NeurodataWithoutBorders / nwb-schema

Data format specification schema for the NWB neurophysiology data format
http://nwb-schema.readthedocs.io
Other
52 stars 16 forks source link

neurodata_type_inc namespace #255

Open bendichter opened 5 years ago

bendichter commented 5 years ago

I think we need rules for how to look up neurodata_type_inc across the available namespaces. My vote would be first to search for the datatype in the same namespace, then in the core.

The problem arises when a neurodata_type_inc is defined that contains or inherits from another neurodata_type_inc that is not in either the same namespace or in core but in another namespace. If we want to support this case, and we don't want naming collisions, we'd have to change the schema language.

One possible solution to this would be to add a namespace to be optionally included with a neurodata_type_inc. This could be written as:

neurodata_type_inc:
- name: Surface
  namespace: ecog

If it is included in a neurodata_type_inc, then the neurodata_type_inc is from that namespace. If it is not included, then the search for the datatype first is within the same extension, then in core.

oruebel commented 5 years ago

Do you have a specific use-case where this problem arises right now?

The problem arises when a neurodata_type_inc is defined that contains or inherits from another neurodata_type_inc that is not in either the same namespace or in core but in another namespace.

In the specification of the namespace you specify which namespaces should be included in the namespace of your extensions, e.g:.

schema
- source: nwb.ephys.yaml
  neurodata_types: ElectricalSeries
- namespace: core
  neurodata_types: Interface

As such all types you include here are now visible in your namespace. As such, the look-up is flat and you need to ensure that you do not include multiple types with the same name in your namespace. I.e., if there are colliding type names from different namespaces, then that problem should be solved at the namespace level, not at the level of the individual sources. In practice, I would expect that this sort of problem is typically solved by explicitly including only the types you actually need, rather than pulling every possible type into your namespace. If this really becomes a problem, then I think you may need something like from A import B as C solution on the namespace level (i.e., somehow allow renaming of types when you include them in your schema in the namespace).

bendichter commented 5 years ago

I'd be fine with a from A import B as C solution. So in the spec generation API, would this look like ns_builder.include_type('DynamicTable', namespace='core' as='core_DynamicTable')

If we want users to import specific names, maybe we can nudge them to use ns_builder.include_type statements like import statements at the top of the create_extension_spec.py file. We could also warn them if they are adding a spec that uses neurodata_type_inc on types that have not been included and are not defined within the spec.

Another way to nudge them to do this is to add ns_builder.include_type statements to the extensions tutorial. Should I do that?

oruebel commented 5 years ago

Defining some include_type statements in the tutorial sounds find. For warnings, I think we'd need to create an error when including a namespace that contains typenames that are already defined.

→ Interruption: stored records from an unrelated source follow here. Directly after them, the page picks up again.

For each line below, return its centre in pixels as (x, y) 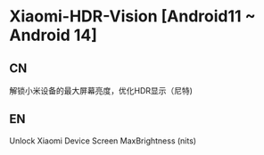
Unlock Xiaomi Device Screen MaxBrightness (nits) (103, 141)
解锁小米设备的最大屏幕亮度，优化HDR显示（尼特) (101, 90)
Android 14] (54, 35)
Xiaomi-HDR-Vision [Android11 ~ (132, 16)
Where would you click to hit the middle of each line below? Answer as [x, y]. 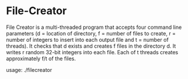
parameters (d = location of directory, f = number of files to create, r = [91, 33]
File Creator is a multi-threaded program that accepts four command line [94, 27]
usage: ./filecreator [29, 70]
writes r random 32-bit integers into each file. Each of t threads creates [92, 52]
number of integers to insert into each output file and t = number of [88, 39]
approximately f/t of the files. [41, 58]
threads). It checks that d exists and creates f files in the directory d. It [91, 46]
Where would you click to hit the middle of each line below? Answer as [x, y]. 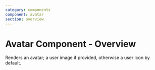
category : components [28, 10]
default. [13, 63]
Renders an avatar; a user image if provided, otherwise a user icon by [77, 57]
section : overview [24, 19]
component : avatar [24, 14]
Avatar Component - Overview [71, 44]
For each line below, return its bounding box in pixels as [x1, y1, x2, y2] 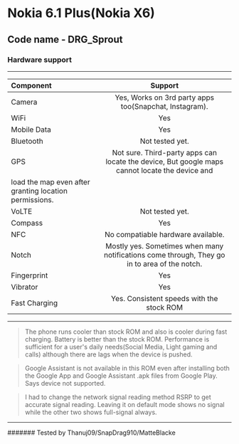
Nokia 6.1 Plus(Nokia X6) [7, 5, 155, 21]
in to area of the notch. [127, 258, 203, 268]
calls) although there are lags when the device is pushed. [24, 350, 193, 359]
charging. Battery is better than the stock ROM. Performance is [24, 334, 210, 343]
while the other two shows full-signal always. [24, 408, 158, 416]
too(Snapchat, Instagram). [120, 101, 208, 111]
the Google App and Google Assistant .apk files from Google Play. [24, 371, 218, 380]
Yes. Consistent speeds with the [111, 293, 218, 303]
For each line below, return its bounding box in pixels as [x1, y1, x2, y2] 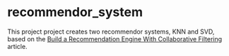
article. [7, 42, 28, 50]
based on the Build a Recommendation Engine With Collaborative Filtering [7, 34, 223, 43]
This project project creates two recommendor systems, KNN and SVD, [7, 27, 215, 36]
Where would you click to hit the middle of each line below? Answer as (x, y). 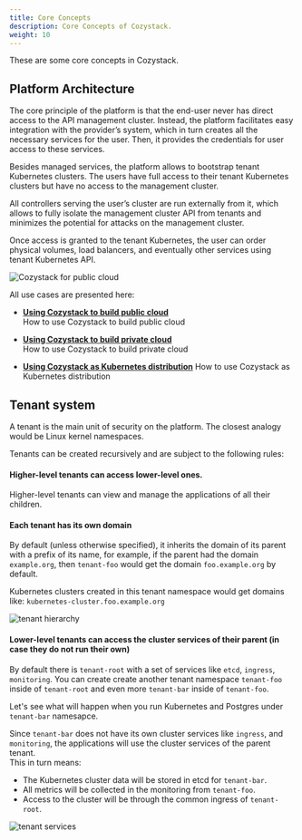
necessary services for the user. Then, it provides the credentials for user (146, 140)
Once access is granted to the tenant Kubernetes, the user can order (138, 240)
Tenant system (53, 405)
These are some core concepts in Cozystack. (94, 61)
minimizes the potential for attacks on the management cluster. (127, 223)
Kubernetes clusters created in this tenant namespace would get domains (147, 592)
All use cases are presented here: (72, 294)
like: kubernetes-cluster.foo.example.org (87, 601)
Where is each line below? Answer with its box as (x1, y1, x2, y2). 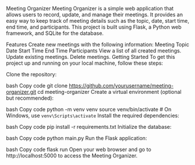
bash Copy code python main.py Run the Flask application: (6, 135, 147, 142)
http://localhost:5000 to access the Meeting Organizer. (6, 152, 138, 159)
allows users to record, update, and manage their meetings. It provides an (6, 11, 183, 18)
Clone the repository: (6, 71, 57, 78)
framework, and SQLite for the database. (6, 30, 104, 37)
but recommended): (6, 94, 54, 101)
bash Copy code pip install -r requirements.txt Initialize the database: (6, 124, 172, 130)
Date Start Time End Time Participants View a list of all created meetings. (6, 47, 182, 54)
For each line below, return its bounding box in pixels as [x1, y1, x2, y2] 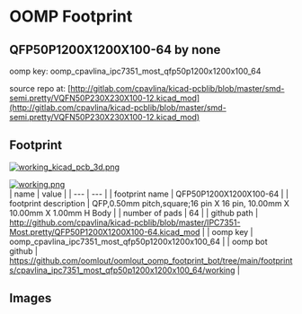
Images [9, 291, 52, 306]
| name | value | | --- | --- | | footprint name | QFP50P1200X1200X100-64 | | [9, 188, 289, 199]
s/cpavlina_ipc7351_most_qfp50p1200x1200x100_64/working [9, 265, 235, 275]
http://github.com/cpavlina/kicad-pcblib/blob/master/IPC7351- [9, 217, 241, 228]
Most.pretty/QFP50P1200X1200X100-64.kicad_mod [9, 226, 200, 237]
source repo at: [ [9, 83, 71, 93]
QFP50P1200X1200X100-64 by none [9, 42, 221, 57]
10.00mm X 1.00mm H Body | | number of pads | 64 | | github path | [9, 207, 259, 218]

Has this problem actually come up?

bendichter commented 5 years ago

The issue is arising as I am trying to get get_class to work for classes that contain other classes. I realized that I wasn't quite sure how I should be searching for data types across the available namespaces.

bendichter commented 5 years ago

When I hear the word "namespace" I think a logical structure that prevents naming collisions, so I assumed that you were interested in having them provide this functionality.

oruebel commented 5 years ago

I don't think you should need to have to search across namespaces, but all types should appear in the namespace as they are included there and there should never be 2 types with the same name included in the same namespace.

bendichter commented 5 years ago

namespace/neurodata_types is currently optional in the docs. Should we make it a requirement that extensions import specific neurodata_types? Otherwise we'll need to handle the case that they aren't defined.

ajtritt commented 5 years ago

I'm a little confused about the use case here myself. What situation are you addressing by loading a neurodata_type from one namespace into another? This was really meant for a situation where you want to build on top of a neurodata_type that a separate namespace defines. If you just want to use a neurodata_type from a namespace, then the namespace should be just be loaded/imported. This is how namespaces serve as a mechanism for preventing collisions.